However, we acknowledge some limitations in our study. Firstly, the exploration of the 3D genome in pigs is still in its early stages, and the availability of tissues and breeds for analysis is limited, let alone single-cell 3D genomic data. Secondly, the lack of phenotype data (such as GWAS data) hinders our ability to directly investigate the impact of TAD alterations on phenotypic traits. Lastly, the absence of genomic structural variation data prevents us from employing deep learning methods to explore genomic variations underlying TAD changes.
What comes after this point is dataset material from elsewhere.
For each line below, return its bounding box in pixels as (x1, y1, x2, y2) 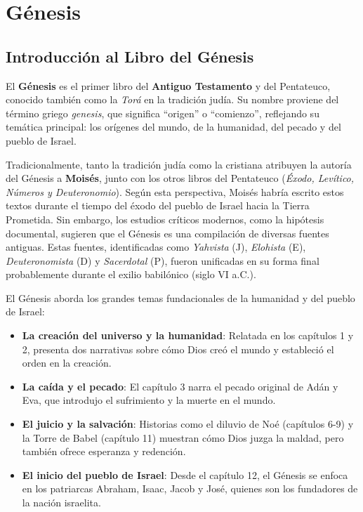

These limitations should be considered when interpreting our results and highlight areas for future research and data integration to further elucidate the functional implications of TAD dynamics in pigs.

In conclusion, this study provides a comprehensive exploration of TADs in the pig genome, offering insights into their conservation, impact on gene regulation, and relevance to tissue-specific differences. The findings not only advance our understanding of genome organization in pigs but also lay the foundation for future investigations into the genetic basis of complex traits and diseases in pigs.

In summary, our comprehensive analysis of TADs in the pig genome has provided valuable insights into their role in shaping the chromatin landscape and regulating gene expression and splicing. We found that TAD boundaries are enriched with functional regulatory elements, such as CTCF signals, LoFs, top-effect SNPs, chromatin states, eQTL, and sQTL, underscoring their critical importance in gene regulation. Additionally, our study revealed both conserved and differential TADs across various pig breeds and tissues, with a focus on tissue-specific gene expression changes within these TADs. These findings highlight the dynamic nature of TADs in pigs and their significance in governing the transcriptional activity and functional diversity of the genome. Overall, our research contributes to a deeper understanding of 3D chromatin organization and its impact on gene regulation in the pig genome, with implications for both basic biology and livestock breeding.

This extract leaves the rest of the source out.